■ **Supplied entries**

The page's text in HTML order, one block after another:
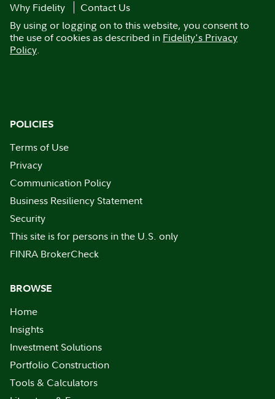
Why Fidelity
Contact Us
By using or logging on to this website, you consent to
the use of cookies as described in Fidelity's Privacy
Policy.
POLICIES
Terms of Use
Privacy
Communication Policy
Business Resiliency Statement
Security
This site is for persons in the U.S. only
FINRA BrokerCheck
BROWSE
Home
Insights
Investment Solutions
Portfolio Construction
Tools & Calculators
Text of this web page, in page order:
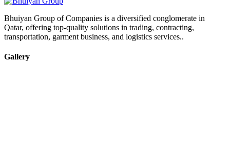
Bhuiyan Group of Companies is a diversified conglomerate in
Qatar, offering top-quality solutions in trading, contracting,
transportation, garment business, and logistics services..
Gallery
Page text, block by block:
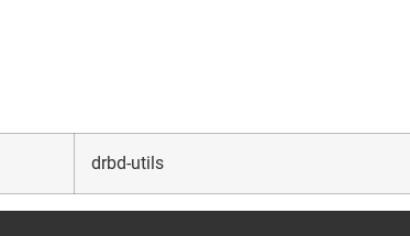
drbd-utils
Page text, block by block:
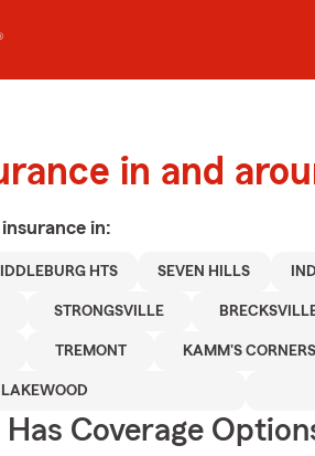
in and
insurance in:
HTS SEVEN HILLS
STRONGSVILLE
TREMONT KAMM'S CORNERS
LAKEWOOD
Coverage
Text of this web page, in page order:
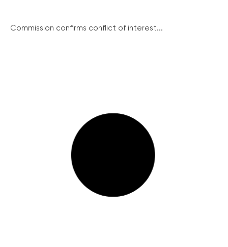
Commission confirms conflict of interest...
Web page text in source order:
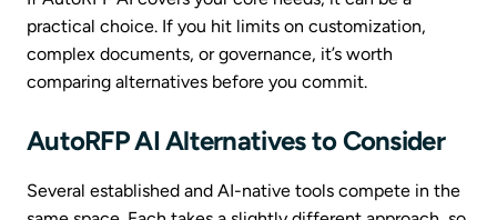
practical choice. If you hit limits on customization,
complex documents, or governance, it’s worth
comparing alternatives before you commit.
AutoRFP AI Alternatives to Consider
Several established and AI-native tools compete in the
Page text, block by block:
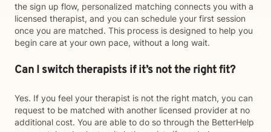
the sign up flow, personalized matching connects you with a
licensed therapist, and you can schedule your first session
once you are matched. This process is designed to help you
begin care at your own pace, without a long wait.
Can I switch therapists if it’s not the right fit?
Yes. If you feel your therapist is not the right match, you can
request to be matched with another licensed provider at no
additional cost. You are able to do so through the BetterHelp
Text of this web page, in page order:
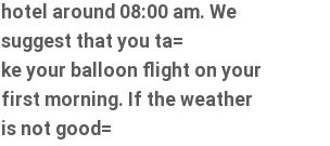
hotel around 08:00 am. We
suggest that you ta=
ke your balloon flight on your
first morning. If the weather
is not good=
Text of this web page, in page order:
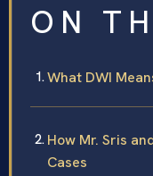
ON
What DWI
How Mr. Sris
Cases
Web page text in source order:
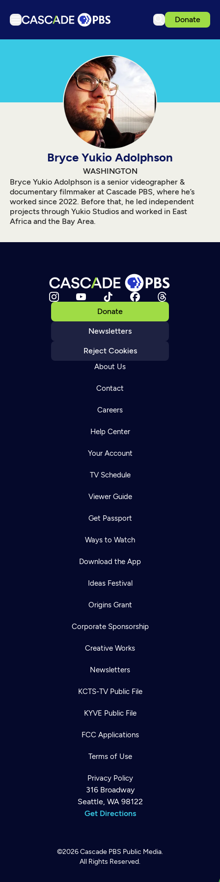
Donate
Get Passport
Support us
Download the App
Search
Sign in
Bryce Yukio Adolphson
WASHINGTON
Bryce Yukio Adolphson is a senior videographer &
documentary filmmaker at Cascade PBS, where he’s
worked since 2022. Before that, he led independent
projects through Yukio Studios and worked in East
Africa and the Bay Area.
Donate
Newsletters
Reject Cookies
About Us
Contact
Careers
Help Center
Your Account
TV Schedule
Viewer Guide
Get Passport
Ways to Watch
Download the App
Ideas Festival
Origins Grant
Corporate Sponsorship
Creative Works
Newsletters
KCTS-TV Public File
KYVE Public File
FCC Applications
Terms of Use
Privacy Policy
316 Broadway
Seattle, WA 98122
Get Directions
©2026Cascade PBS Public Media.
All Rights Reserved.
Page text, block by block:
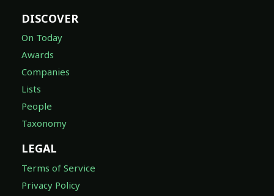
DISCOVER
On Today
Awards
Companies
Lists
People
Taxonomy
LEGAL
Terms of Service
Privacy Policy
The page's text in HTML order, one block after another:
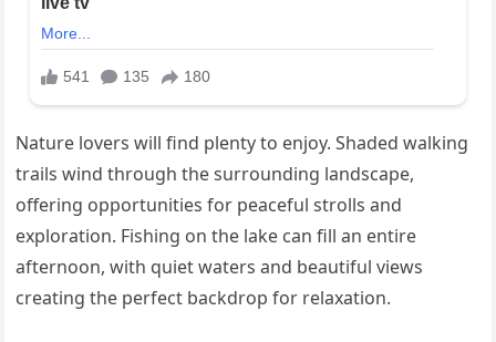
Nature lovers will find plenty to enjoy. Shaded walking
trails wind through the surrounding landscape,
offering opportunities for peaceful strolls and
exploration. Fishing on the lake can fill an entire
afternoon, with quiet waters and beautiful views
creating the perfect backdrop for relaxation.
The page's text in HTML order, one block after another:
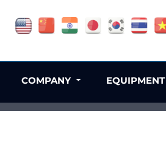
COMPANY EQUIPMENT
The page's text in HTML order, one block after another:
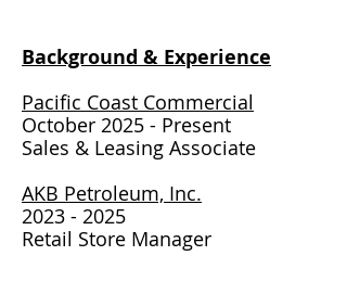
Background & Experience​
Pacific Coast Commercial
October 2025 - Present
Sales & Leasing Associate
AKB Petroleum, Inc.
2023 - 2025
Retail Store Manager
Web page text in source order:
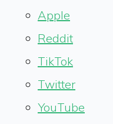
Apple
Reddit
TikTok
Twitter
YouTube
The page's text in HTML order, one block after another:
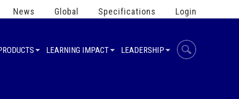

■ **Exercise objective**
Apart from its pictures, the data is to be repeated exactly.

■ **Task result**
The page's text in HTML order, one block after another:
Why Fidelity
Contact Us
By using or logging on to this website, you consent to
the use of cookies as described in Fidelity's Privacy
Policy.
POLICIES
Terms of Use
Privacy
Communication Policy
Business Resiliency Statement
Security
This site is for persons in the U.S. only
FINRA BrokerCheck
BROWSE
Home
Insights
Investment Solutions
Portfolio Construction
Tools & Calculators
Text of this web page, in page order:
Bhuiyan Group of Companies is a diversified conglomerate in
Qatar, offering top-quality solutions in trading, contracting,
transportation, garment business, and logistics services..
Gallery
Page text, block by block:
drbd-utils
Page text, block by block:
in and
insurance in:
HTS SEVEN HILLS
STRONGSVILLE
TREMONT KAMM'S CORNERS
LAKEWOOD
Coverage
Text of this web page, in page order:
Commission confirms conflict of interest...
Web page text in source order:
practical choice. If you hit limits on customization,
complex documents, or governance, it’s worth
comparing alternatives before you commit.
AutoRFP AI Alternatives to Consider
Several established and AI-native tools compete in the
Page text, block by block:
the sign up flow, personalized matching connects you with a
licensed therapist, and you can schedule your first session
once you are matched. This process is designed to help you
begin care at your own pace, without a long wait.
Can I switch therapists if it’s not the right fit?
Yes. If you feel your therapist is not the right match, you can
request to be matched with another licensed provider at no
additional cost. You are able to do so through the BetterHelp
Text of this web page, in page order:
hotel around 08:00 am. We
suggest that you ta=
ke your balloon flight on your
first morning. If the weather
is not good=
Text of this web page, in page order:
ON
What DWI
How Mr. Sris
Cases
Web page text in source order:
Donate
Get Passport
Support us
Download the App
Search
Sign in
Bryce Yukio Adolphson
WASHINGTON
Bryce Yukio Adolphson is a senior videographer &
documentary filmmaker at Cascade PBS, where he’s
worked since 2022. Before that, he led independent
projects through Yukio Studios and worked in East
Africa and the Bay Area.
Donate
Newsletters
Reject Cookies
About Us
Contact
Careers
Help Center
Your Account
TV Schedule
Viewer Guide
Get Passport
Ways to Watch
Download the App
Ideas Festival
Origins Grant
Corporate Sponsorship
Creative Works
Newsletters
KCTS-TV Public File
KYVE Public File
FCC Applications
Terms of Use
Privacy Policy
316 Broadway
Seattle, WA 98122
Get Directions
©2026Cascade PBS Public Media.
All Rights Reserved.
Page text, block by block:
DISCOVER
On Today
Awards
Companies
Lists
People
Taxonomy
LEGAL
Terms of Service
Privacy Policy
The page's text in HTML order, one block after another:
Nature lovers will find plenty to enjoy. Shaded walking
trails wind through the surrounding landscape,
offering opportunities for peaceful strolls and
exploration. Fishing on the lake can fill an entire
afternoon, with quiet waters and beautiful views
creating the perfect backdrop for relaxation.
The page's text in HTML order, one block after another:
COMPANY EQUIPMENT
The page's text in HTML order, one block after another:
Background & Experience​
Pacific Coast Commercial
October 2025 - Present
Sales & Leasing Associate
AKB Petroleum, Inc.
2023 - 2025
Retail Store Manager
Web page text in source order:
Apple
Reddit
TikTok
Twitter
YouTube
The page's text in HTML order, one block after another:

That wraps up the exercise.